Proof explanation: Why is $(f \circ \gamma)'(t) = f'(\gamma(t))(\gamma '(t))$? I'm having some trouble understanding the proof that my teacher showed us to the following proposition:

Let $D\subseteq \mathbb R^3$, $f: D \to \mathbb R$ be a differentiable function, and $I \subseteq \mathbb R$ be an interval. let $\gamma:I\to \mathbb R^3$ be a differentiable function such that $\gamma(I) \subseteq N_c = \{p \in D: f(p)=c\}$, with $c \in \mathbb R$. Then:$$\forall t \in I: \nabla f(\gamma(t)) \cdot \gamma'(t) = 0$$
Where $\nabla f(p)$ is the gradient of $f$ at the point $p$.

The proof he gave is the following:
$\forall t \in I, f(\gamma(t)) = c$, so if we differentiate this we get: $(f \circ \gamma)'(t)=0$.
But if $t \in I, 0 = (f \circ \gamma)'(t) = f'(\gamma(t))(\gamma '(t)) =  \nabla f(\gamma(t)) \cdot \gamma'(t)$.

The part I don't understand of the proof is: Why is $(f \circ \gamma)'(t) = f'(\gamma(t))(\gamma '(t))$? I don't get why this expression would be true.
Thanks.
 A: The notation in your formula is inconsistent.

*

*$\gamma'(t)$ denotes the usual (componentwise) derivative of $\gamma$ at $t \in I$ which is a vector in $\mathbb R^3$. With $(f \circ \gamma)'(t)$ it is the same. We have $f \circ \gamma : I \to \mathbb R$, thus $(f \circ \gamma)'(t)$ denotes the usual derivative of $\gamma$ at $t \in I$ which is a real number.

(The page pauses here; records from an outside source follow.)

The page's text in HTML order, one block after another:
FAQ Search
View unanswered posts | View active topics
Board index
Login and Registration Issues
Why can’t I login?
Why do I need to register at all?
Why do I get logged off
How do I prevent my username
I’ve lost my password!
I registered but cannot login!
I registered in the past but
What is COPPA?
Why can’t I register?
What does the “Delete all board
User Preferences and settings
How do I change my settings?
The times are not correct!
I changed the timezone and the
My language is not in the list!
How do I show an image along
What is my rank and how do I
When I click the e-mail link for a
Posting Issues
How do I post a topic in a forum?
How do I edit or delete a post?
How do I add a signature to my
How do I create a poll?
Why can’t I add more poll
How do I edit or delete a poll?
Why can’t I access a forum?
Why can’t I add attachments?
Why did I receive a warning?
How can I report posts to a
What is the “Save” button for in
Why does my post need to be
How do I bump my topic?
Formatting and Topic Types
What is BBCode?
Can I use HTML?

*$f'(s)$ denotes the Fréchet derivative of $f$ at $s \in D$; it is a linear map $\mathbb R^3 \to \mathbb R$.
Let us now recall the chain rule. Given differentiable maps $g : U \to V$ and $h : V\to W$ between open subsets of Euclidean spaces, the Fréchet derivatives satisfy
$$(h \circ g)'(x) = h'(g(x)) \circ g'(x) . \tag{1}$$
On the RHS we have the composition of linear maps.
The problem in your formula is that the vector $\gamma'(t) \in \mathbb R^3$ does not denote the Fréchet derivative. For the sake of precision let us change notation and write $\overline\gamma'(t)$ for this vector and understand $\gamma'(t)$ as the Fréchet derivative $\gamma$ at $t \in I$ which is linear map $\mathbb R \to \mathbb R^3$. Similarly we write $\overline{(f \circ \gamma)}'(t) \in \mathbb R$ for the usual derivative and understand $(f \circ \gamma)'(t)$ as the Fréchet derivative which is linear map $\mathbb R \to \mathbb R$. Then we get
$$(f \circ \gamma)'(t) = f'(\gamma(t)) \circ \gamma'(t) . \tag{2}$$
What is relation between the Fréchet derivative $u'(t)$ of a map $u : I \to \mathbb R$ and its usual derivative $\overline u'(t) \in \mathbb R$? It is simply
$$\overline u'(t) = (u'(t))(1) ,\tag{3}$$
i.e. we evaluate the linear map $u'(x) : \mathbb R \to \mathbb R$ at $1 \in \mathbb R$. This can easily be verified by writing down the definitions. Note that linear maps $\phi : \mathbb R \to \mathbb R$ have the property $\phi(h) = h \phi(1)$. Therefore $(2)$ gives
$$\overline{(f \circ \gamma)}'(t) = ((f \circ \gamma)'(t))(1) =  (f'(\gamma(t)) \circ \gamma'(t))(1) = f'(\gamma(t))((\gamma'(t))(1)) \\=f'(\gamma(t))(\overline \gamma'(t)). \tag{4}$$
This is your formula. If you express the linear map $f'(\gamma(t))$ by the matrix $\nabla f(\gamma(t))$, then you get
$$f'(\gamma(t))(\overline \gamma'(t)) = \nabla f(\gamma(t)) \cdot \overline\gamma'(t). \tag{5}$$
The RHS is a matrix product.